Seamos claros: antes del reconocimiento o el repudio del rostro del otro y el ataque a su cuerpo estuvo la svástica y la estrella de David, la cruz y la media luna, la C o la D de Caballeros o Damas, la A o la B de clase A o clase B, el número tatuado en el brazo del campo de concentración o simplemente asentado en un registro… Las mismas iniciales del nombre y el apellido segregan a los cuerpos en las marcas de lo conciliable y lo inconciliable. Pero también la totalidad de la lengua sirve como marco segregativo(13).

La sociedad tecnocrática actual intensifica la segregación a múltiples niveles, y esto bajo la responsabilidad decisiva del discurso de la ciencia. La globalización, la unificación del campo mundial en el mercado, bajo su enorme presión totalizadora, acentúa paradójicamente el narcisismo de las pequeñas diferencias: al apretar, al ajustar, clava las púas de los individuos, de los grupos y de las etnias unas contra otras sin que se ponga allí en juego la riqueza de su diversidad cultural sino el odio de lo diferente en medio de la presión de lo mismo.
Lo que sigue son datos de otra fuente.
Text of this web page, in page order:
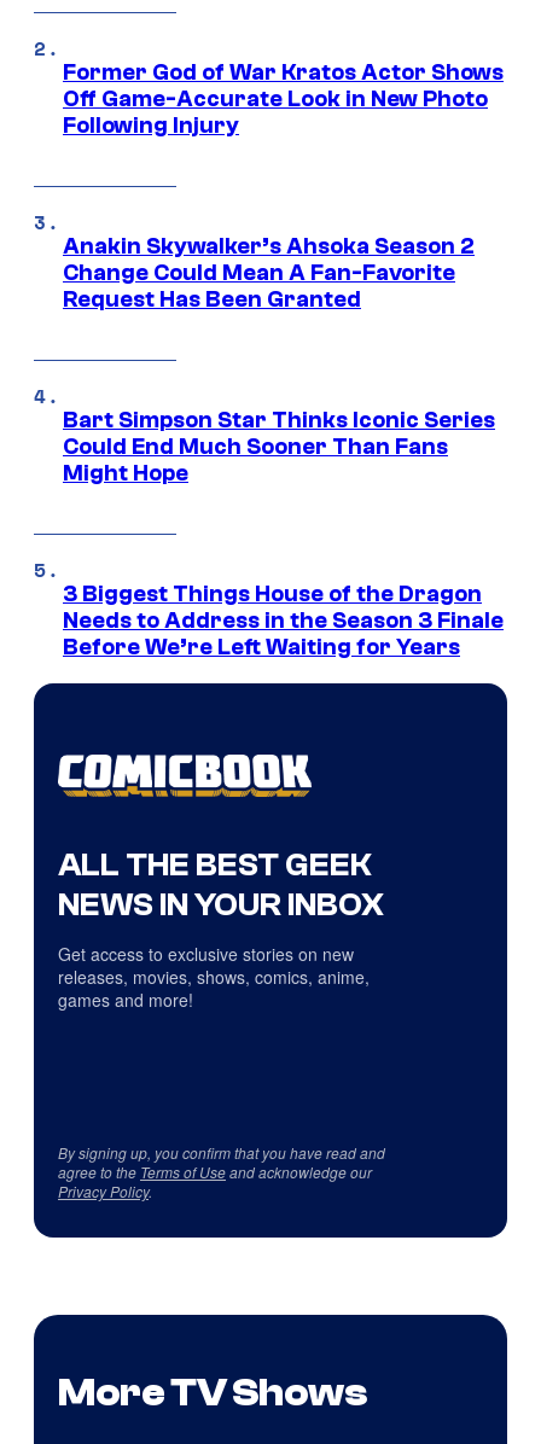
Former God of War Kratos Actor Shows
Off Game-Accurate Look in New Photo
Following Injury
Anakin Skywalker’s Ahsoka Season 2
Change Could Mean A Fan-Favorite
Request Has Been Granted
Bart Simpson Star Thinks Iconic Series
Could End Much Sooner Than Fans
Might Hope
3 Biggest Things House of the Dragon
Needs to Address in the Season 3 Finale
Before We’re Left Waiting for Years
ALL THE BEST GEEK
NEWS IN YOUR INBOX
Get access to exclusive stories on new
releases, movies, shows, comics, anime,
games and more!
By signing up, you confirm that you have read and
agree to the Terms of Useand acknowledge our
Privacy Policy.
More TV Shows
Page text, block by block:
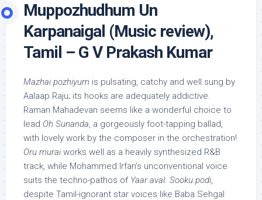
Muppozhudhum Un
Karpanaigal (Music review),
Tamil – G V Prakash Kumar
Mazhai pozhiyum is pulsating, catchy and well sung by
Aalaap Raju; its hooks are adequately addictive.
Raman Mahadevan seems like a wonderful choice to
lead Oh Sunanda, a gorgeously foot-tapping ballad,
with lovely work by the composer in the orchestration!
Oru murai works well as a heavily synthesized R&B
track, while Mohammed Irfan’s unconventional voice
suits the techno-pathos of Yaar aval. Sooku podi,
despite Tamil-ignorant star voices like Baba Sehgal
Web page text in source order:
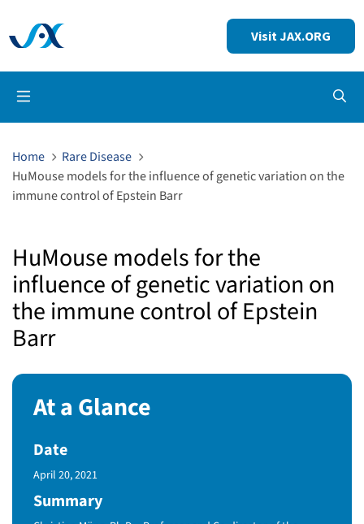
Visit JAX.ORG
Home
Rare Disease
HuMouse models for the influence of genetic variation on the
immune control of Epstein Barr
HuMouse models for the
influence of genetic variation on
the immune control of Epstein
Barr
At a Glance
Date
Published Date
April 20, 2021
Summary
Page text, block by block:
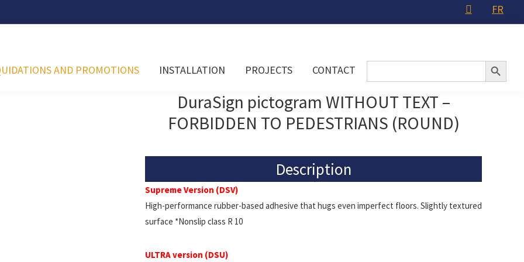
FR
AND PROMOTIONS INSTALLATION PROJECTS CONTACT Search Search Button
DuraSign pictogram WITHOUT TEXT –
FORBIDDEN TO PEDESTRIANS (ROUND)
Description
Supreme Version (DSV)
High-performance rubber-based adhesive that hugs even imperfect floors. Slightly textured
surface *Nonslip class R 10
ULTRA version (DSU)
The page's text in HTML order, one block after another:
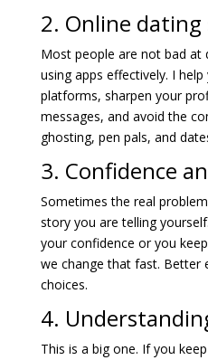
2. Online
Most people are not bad at
using apps effectively. I
platforms, sharpen your
messages, and avoid the
ghosting, pen pals, and
3. Confidence
Sometimes the real
story you are telling
your confidence or you
we change that fast. Better
choices.
4.
This is a big one. If you
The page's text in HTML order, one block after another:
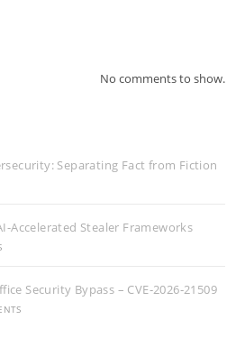
No comments to show.
Separating Fact from Fiction
Accelerated Stealer Frameworks
Security Bypass – CVE‑2026‑21509
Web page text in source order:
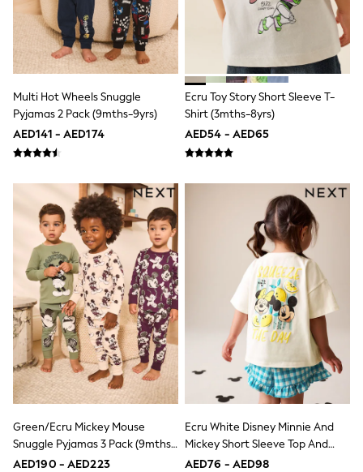
Shoes
Dresses
Trousers
Skirts
Shirts
Polo Shirts
Sweatshirts
Cardigans
Coats & Jackets
Multipacks
All Girls Sports & Swimwear
Trainers & Pumps
Tops
Leggings
Shorts
Joggers
adidas
Nike
Shop All
Shoes
Coats & Jackets
Bags & Accessories
Shirts
Polo Shirts
Shoes
Coats & Jackets
Bags
Multi Hot Wheels Snuggle
Pyjamas 2 Pack (9mths-9yrs)
AED141 - AED174
Ecru Toy Story Short Sleeve T-
Shirt (3mths-8yrs)
AED54 - AED65
Green/Ecru Mickey Mouse
Snuggle Pyjamas 3 Pack (9mths-
10yrs)
AED190 - AED223
Ecru White Disney Minnie And
Mickey Short Sleeve Top And
Shorts Set (3mths-7yrs)
AED76 - AED98
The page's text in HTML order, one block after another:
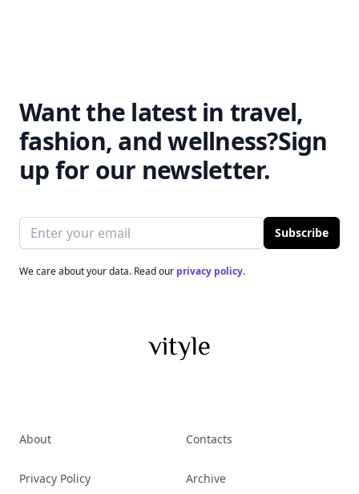
Want the latest in travel,
fashion, and wellness?Sign
up for our newsletter.
Email address Subscribe
We care about your data. Read our privacy policy.
About
Privacy Policy
Contacts
Archive
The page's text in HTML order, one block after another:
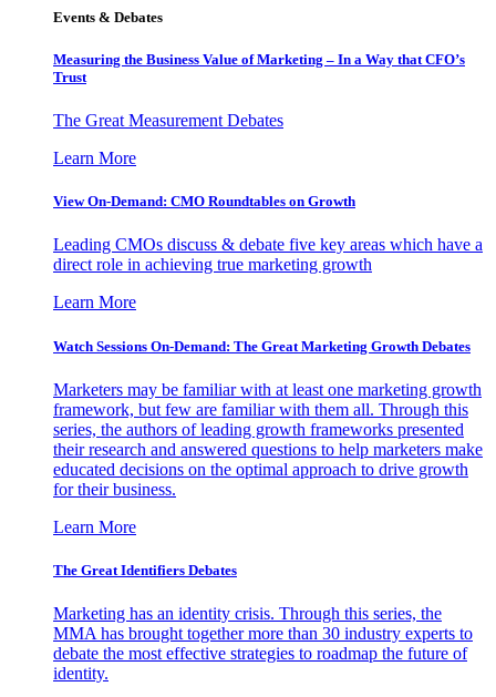
Events & Debates
Measuring the Business Value of Marketing – In a Way that CFO’s
Trust
The Great Measurement Debates
Learn More
View On-Demand: CMO Roundtables on Growth
Leading CMOs discuss & debate five key areas which have a
direct role in achieving true marketing growth
Learn More
Watch Sessions On-Demand: The Great Marketing Growth Debates
Marketers may be familiar with at least one marketing growth
framework, but few are familiar with them all. Through this
series, the authors of leading growth frameworks presented
their research and answered questions to help marketers make
educated decisions on the optimal approach to drive growth
for their business.
Learn More
The Great Identifiers Debates
Marketing has an identity crisis. Through this series, the
MMA has brought together more than 30 industry experts to
debate the most effective strategies to roadmap the future of
identity.
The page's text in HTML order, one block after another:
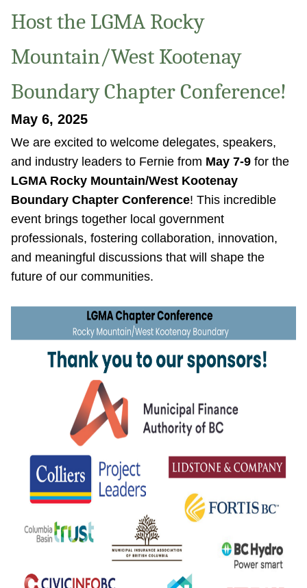
Host the LGMA Rocky
Mountain/West Kootenay
Boundary Chapter Conference!
May 6, 2025
We are excited to welcome delegates, speakers,
and industry leaders to Fernie from May 7-9for the
LGMA Rocky Mountain/West Kootenay
Boundary Chapter Conference! This incredible
event brings together local government
professionals, fostering collaboration, innovation,
and meaningful discussions that will shape the
future of our communities.
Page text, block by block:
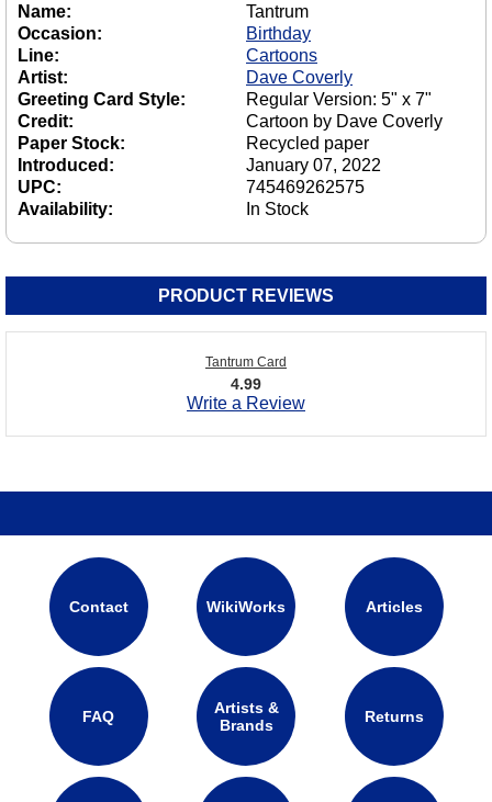
Name:
Tantrum
Occasion:
Birthday
Line:
Cartoons
Artist:
Dave Coverly
Greeting Card Style:
Regular Version: 5" x 7"
Credit:
Cartoon by Dave Coverly
Paper Stock:
Recycled paper
Introduced:
January 07, 2022
UPC:
745469262575
Availability:
In Stock
PRODUCT REVIEWS
Tantrum Card
4.99
Write a Review
Contact WikiWorks Articles
FAQ
Artists &
Brands
Returns
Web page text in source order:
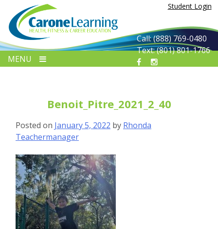
content
Student Login
Call: (888) 769-0480
Text: (801) 801-1766
MENU
Benoit_Pitre_2021_2_40
Posted on January 5, 2022 by Rhonda
Teachermanager
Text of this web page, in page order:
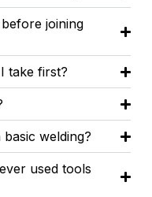
joining
take first?
welding?
used tools
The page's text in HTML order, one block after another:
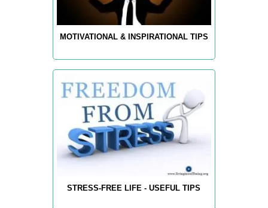
MOTIVATIONAL & INSPIRATIONAL TIPS
STRESS-FREE LIFE - USEFUL TIPS
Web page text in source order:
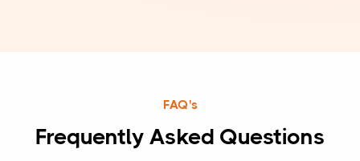
FAQ's
Frequently Asked Questions
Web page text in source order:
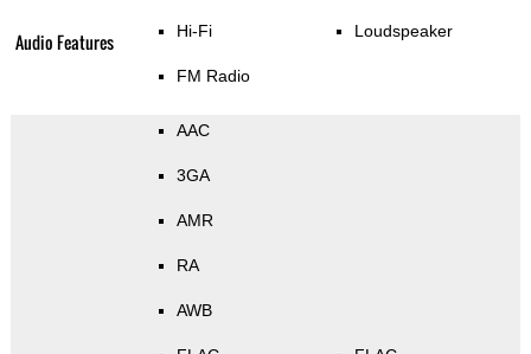
Audio Features Hi-Fi
FM Radio
Loudspeaker
AAC
3GA
AMR
RA
AWB
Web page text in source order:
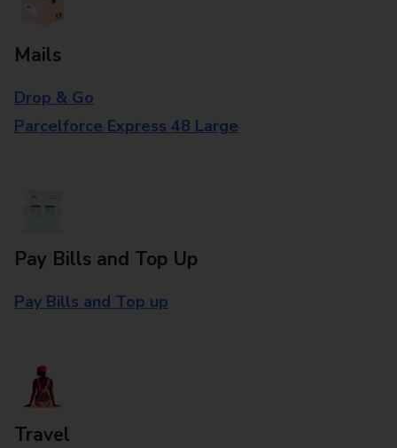
Mails
Drop & Go
Parcelforce Express 48 Large
Pay Bills and Top Up
Pay Bills and Top up
Travel
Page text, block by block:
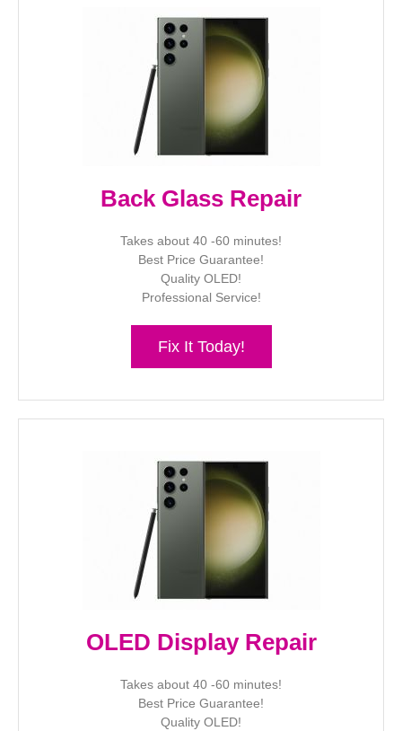
Back Glass Repair
Takes about 40 -60 minutes!
Best Price Guarantee!
Quality OLED!
Professional Service!
Fix It Today!
OLED Display Repair
Takes about 40 -60 minutes!
Best Price Guarantee!
Quality OLED!
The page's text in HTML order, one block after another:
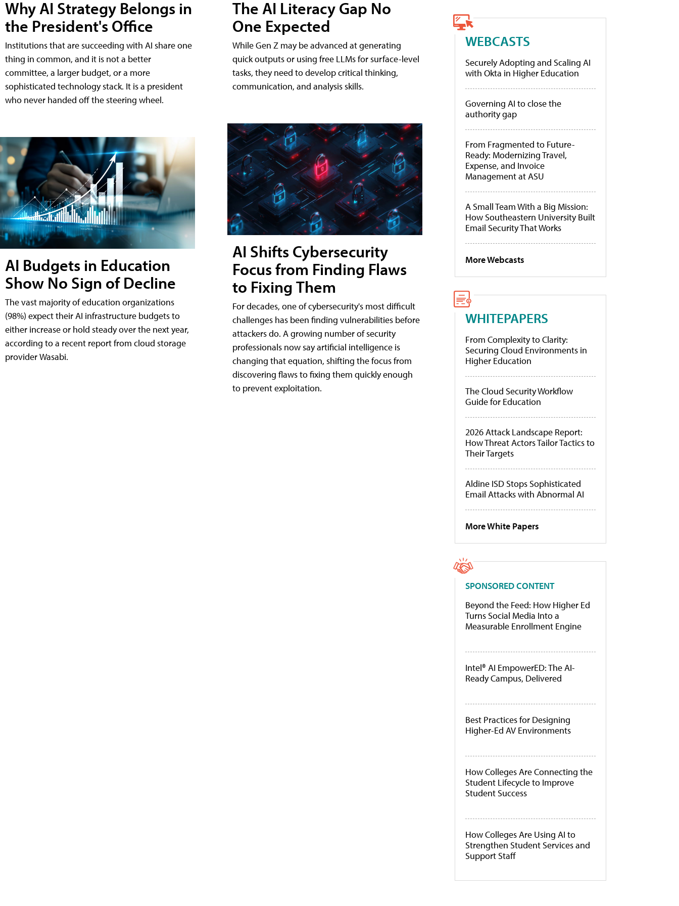
Why AI Strategy Belongs in
the President's Office
Institutions that are succeeding with AI share one
thing in common, and it is not a better
committee, a larger budget, or a more
sophisticated technology stack. It is a president
who never handed off the steering wheel.
AI Budgets in Education
Show No Sign of Decline
The vast majority of education organizations
(98%) expect their AI infrastructure budgets to
either increase or hold steady over the next year,
according to a recent report from cloud storage
provider Wasabi.
The AI Literacy Gap No
One Expected
While Gen Z may be advanced at generating
quick outputs or using free LLMs for surface-level
tasks, they need to develop critical thinking,
communication, and analysis skills.
AI Shifts Cybersecurity
Focus from Finding Flaws
to Fixing Them
For decades, one of cybersecurity's most difficult
challenges has been finding vulnerabilities before
attackers do. A growing number of security
professionals now say artificial intelligence is
changing that equation, shifting the focus from
discovering flaws to fixing them quickly enough
to prevent exploitation.
WEBCASTS
Securely Adopting and Scaling AI
with Okta in Higher Education
Governing AI to close the
authority gap
From Fragmented to Future-
Ready: Modernizing Travel,
Expense, and Invoice
Management at ASU
A Small Team With a Big Mission:
How Southeastern University Built
Email Security That Works
More Webcasts
WHITEPAPERS
From Complexity to Clarity:
Securing Cloud Environments in
Higher Education
The Cloud Security Workflow
Guide for Education
2026 Attack Landscape Report:
How Threat Actors Tailor Tactics to
Their Targets
Aldine ISD Stops Sophisticated
Email Attacks with Abnormal AI
More White Papers
SPONSORED CONTENT
Beyond the Feed: How Higher Ed
Turns Social Media Into a
Measurable Enrollment Engine
Intel® AI EmpowerED: The AI-
Ready Campus, Delivered
Best Practices for Designing
Higher-Ed AV Environments
How Colleges Are Connecting the
Student Lifecycle to Improve
Student Success
How Colleges Are Using AI to
Strengthen Student Services and
Support Staff
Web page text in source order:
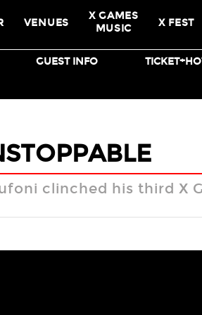
GUEST INFO
VENUES
X GAMES
MUSIC
X FEST
clinched his third X
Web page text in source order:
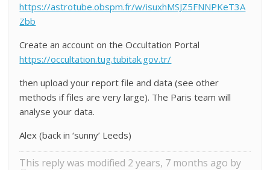
https://astrotube.obspm.fr/w/isuxhMSJZ5FNNPKeT3A
Zbb
Create an account on the Occultation Portal
https://occultation.tug.tubitak.gov.tr/
then upload your report file and data (see other
methods if files are very large). The Paris team will
analyse your data.
Alex (back in ‘sunny’ Leeds)
This reply was modified 2 years, 7 months ago by
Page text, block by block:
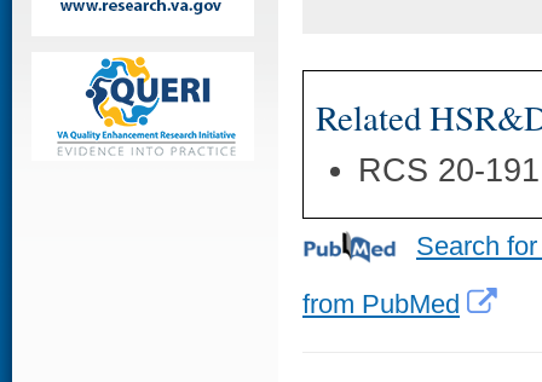
Related
RCS 20-
Search
from PubMed
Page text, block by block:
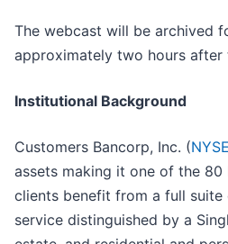
The webcast will be archived
approximately two hours
Institutional Background
Customers Bancorp, Inc. (
assets making it one of the 80
clients benefit from a full
service distinguished by a
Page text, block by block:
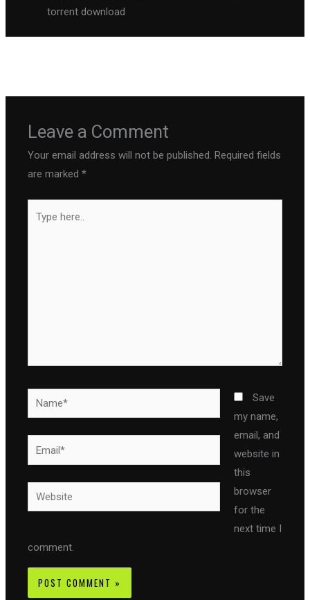
torrent download
Leave a Comment
Your email address will not be published. Required fields
are marked*
here..
Name*
Email*
Website
Save
my name,
email, and
website in
this
browser
for the
next time I
comment.
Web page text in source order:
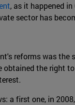
, as it happened
sector has
reforms was
the right
a first one, in
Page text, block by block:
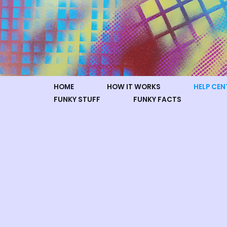
Skip
to
content
HOME HOW IT WORKS
HELP
FUNKY STUFF
FUNKY FACTS
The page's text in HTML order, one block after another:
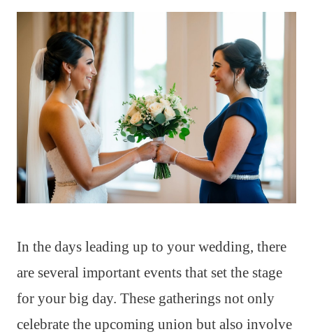
In the days leading up to your wedding, there
are several important events that set the stage
for your big day. These gatherings not only
celebrate the upcoming union but also involve
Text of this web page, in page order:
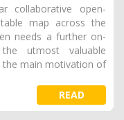
collaborative open-
map across the
needs a further on-
utmost valuable
main motivation of
READ
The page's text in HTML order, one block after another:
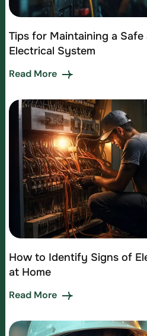
Tips for Maintaining a
Electrical System
Read More
How to Identify Signs of
at Home
Read More
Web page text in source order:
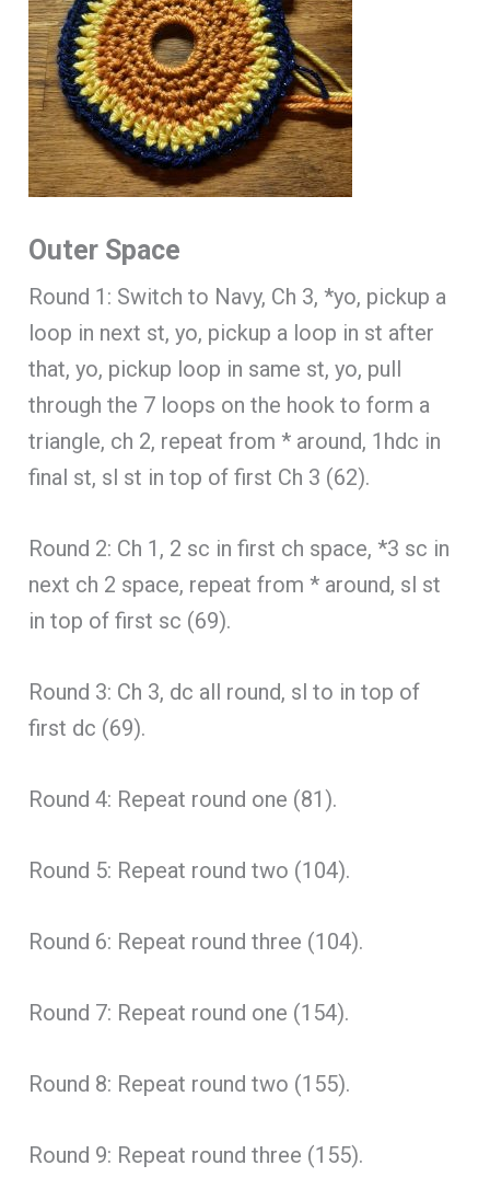
Outer Space
Round 1: Switch to Navy, Ch 3, *yo, pickup a
loop in next st, yo, pickup a loop in st after
that, yo, pickup loop in same st, yo, pull
through the 7 loops on the hook to form a
triangle, ch 2, repeat from * around, 1hdc in
final st, sl st in top of first Ch 3 (62).
Round 2: Ch 1, 2 sc in first ch space, *3 sc in
next ch 2 space, repeat from * around, sl st
in top of first sc (69).
Round 3: Ch 3, dc all round, sl to in top of
first dc (69).
Round 4: Repeat round one (81).
Round 5: Repeat round two (104).
Round 6: Repeat round three (104).
Round 7: Repeat round one (154).
Round 8: Repeat round two (155).
Round 9: Repeat round three (155).
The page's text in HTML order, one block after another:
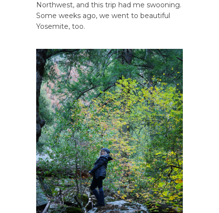
Northwest, and this trip had me swooning.
Some weeks ago, we went to beautiful
Yosemite, too.
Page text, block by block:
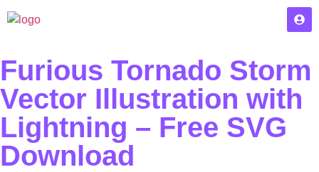
Furious Tornado Storm
Vector Illustration with
Lightning – Free SVG
Download
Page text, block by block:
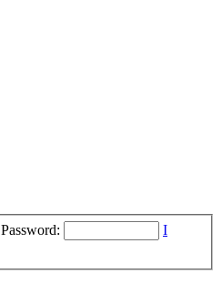
Password:
I
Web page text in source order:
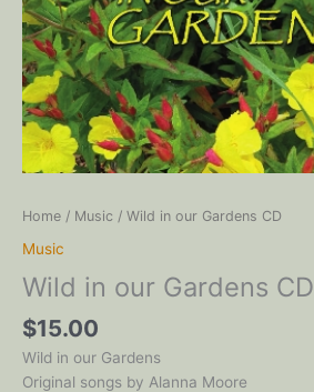
Home / Music / Wild in our Gardens CD
Music
Wild in our Gardens CD
$15.00
Wild in our Gardens
Original songs by Alanna Moore

Aparecen así una serie de polaridades aparentemente contradictorias que dibujan las coordenadas del campo en que la subjetividad, los grupos y las instituciones actúan y se forman: globalización – concentración; masificación – soledad; privado – público; tribu-marginalidad; etc.

Esta situación agrava el sufrimiento a nivel de lo subjetivo, lo grupal y lo institucional, aún bajo las formas paradójicas de lo “posmoderno” (el consumo, el poder del momento y el triunfo, formas que ya M. Klein asignaba a la manía). Se verifica así el incremento de algunos cuadros o fenómenos como la psicopatía, la depresión, la fobia, el pánico, la anorexia-bulimia, las llamadas psicosomáticas.

El análisis fragmentario de algún caso y el problema teórico de la identificación nos permitirían apoyar esta hipótesis, pero no es esta la oportunidad para hacerlo.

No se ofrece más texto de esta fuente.